Через пять километров остановились на посту. Я тут же подозвал Хачатряна: «Ты что раскомандовался?!» А он мне в ответ: «Товарищ капитан, я хочу, чтоб мы в Союзе еще с вами водки выпили». Я хоть и был капитан, и прослужил немало, но в боевых действиях до этого еще не участвовал, в отличие от отслужившего здесь год сержанта. За офицерами охотились снайперы, и, может быть, в меня кто-нибудь и прицелился, если бы я между колесами не залег. Там никто не обращал внимания на национальность: русский, грузин, армянин, азербайджанец, — была полная взаимовыручка, и перед лицом смертельной опасности на ранги не смотрели.
— Потери были высокие?
— Говоря о потерях, хочется вспомнить о гибели одного из старшин из нашего батальона. На одну из наших колонн зашел «миг» афганцев-союзников, при обстреле старшина погиб. Позже я узнал, что штурмовики на нас навели по ошибке, а кто и где ошибся: летчик, разведчик, корректировщик… этого я уже не могу сказать.
Вообще, первые полгода, не очень хорошо разбираясь в обстановке, я не особенно задумывался о вооружении своего батальона — было лишь то, что положено по штату, и не более. А вот когда по нам ночью ударили «катюшами», я стал думать по-другому. Летит реактивный снаряд, падает, шипит, а взрыва нет, и так примерно в течение часа. Утром мы посмотрели на эти снаряды и увидели, что это старые, времен Отечественной войны, снаряды «катюши», но, на наше счастье, без взрывателей. Скорее всего, душманы купили их в Китае и без разбора пустили в дело. После таких моментов, тем более что, по данным разведки, в окрестностях бродила десятитысячная группировка душманов, а мы были крайними частями к речке и предгорью, была опаска, что, пока к нам придет помощь, может произойти все, что угодно. Понятно, что такие силы все равно рано или поздно были бы обнаружены и просто так из гор они не выйдут, но какой-нибудь передовой отряд противника мог запросто выйти на нас, и обычного легкого вооружения могло оказаться мало. Поэтому я стал искать возможность раздобыть что-нибудь посерьезнее: познакомился с офицерами из стоявшего рядом рембата, узнал, что рядом служил мой земляк, короче, помогли — выменял у рембатовцев на спирт ДШК из «неучтенки». Так в моей роте появился «внештатный» расчет с крупнокалиберным пулеметом. Позже раздобыли и АГС-17, еще один ротный пулемет.

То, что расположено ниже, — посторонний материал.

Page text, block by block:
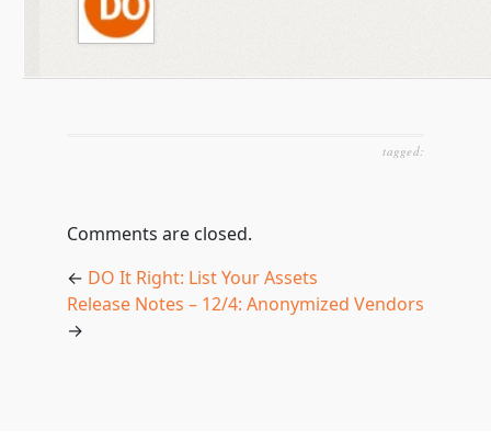
tagged:
Comments are closed.
← DO It Right: List Your Assets
Release Notes – 12/4: Anonymized Vendors
→

Таким образом мы серьезно усилили свою огневую мощь, мне оставалось только смотреть за тем, чтобы это никуда дальше «по бартеру» не ушло. Несколько раз приходилось встречаться со следователями военной прокуратуры, участвовал в проведении дознания по воинским преступлениям, в основном это были случаи продажи оружия и боеприпасов. В нашем батальоне таких серьезных проступков, слава богу, не было. А так всякое бывало, был даже случай, когда в Кабуле продали местным старенькую пожарную машину. Хотя в итоге все это появлялось у душманов, тут скрывать нечего. Как рассказывал мне один из прокурорских, в одной из соседних провинций прапорщики умудрились продать афганцам подбитый, но не разукомплектованный БТР. Их дело в итоге дошло до суда.

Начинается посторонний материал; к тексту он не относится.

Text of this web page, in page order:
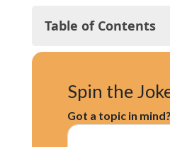
Table of Contents
Classic Bat Puns
Hilarious Batman
Knock-Knock Batman
Riddler’s Delights
Spin the
Got a topic in
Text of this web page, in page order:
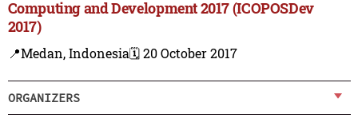
Computing and Development 2017 (ICOPOSDev
2017)
📍Medan, Indonesia🗓️ 20 October 2017
ORGANIZERS
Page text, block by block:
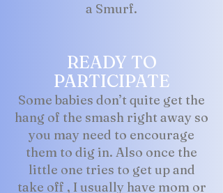
a Smurf.
READY TO
PARTICIPATE
Some babies don’t quite get the
hang of the smash right away so
you may need to encourage
them to dig in. Also once the
little one tries to get up and
take off , I usually have mom or
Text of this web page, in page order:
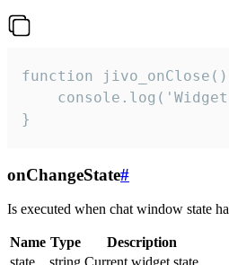
function
}
onChangeState#
Is executed when chat window state
Name Type
Description

Или вот такой пример. Начальник производственно-вещевой службы нашего батальона старший лейтенант по имени Саша, его койка в казарменном помещении стояла рядом с моей. За полгода до моей замены он был ранен и попал в госпиталь. А из госпиталя он пошел под суд и получил семь лет строгого режима. Оказалось, что целый год мы должны были получать витамины, но никто из нас их в глаза не видел, а он спокойно их продавал на рынке афганцам. Так что, как говорят, в каждом стаде паршивая овца найдется. Вовсю торговали снабженцы и положенными нам сигаретами.

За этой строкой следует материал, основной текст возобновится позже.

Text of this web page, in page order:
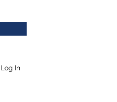
Log In
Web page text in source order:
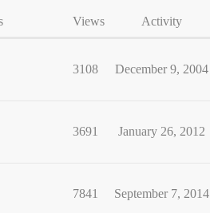
Views Activity
3108 December 9, 2004
3691 January 26, 2012
7841 September 7, 2014

Был случай, когда в соседней роте солдат застрелился, обычный рядовой-срочник, прослуживший года полтора. А случилось это как? Особый отдел уже вовсю раскручивал дело о том, что кто-то продавал патроны. Но он не продавал их, а менял на анашу. А куда уходил этот патрон, если он вышел из части? Ясно, что пуля все равно к нам прилетит, не в наш батальон, так в другой, но куда-то она прилетит, найдет нашего солдата, а не афганца. И вот в последний момент перед арестом он застрелился, не успели его взять.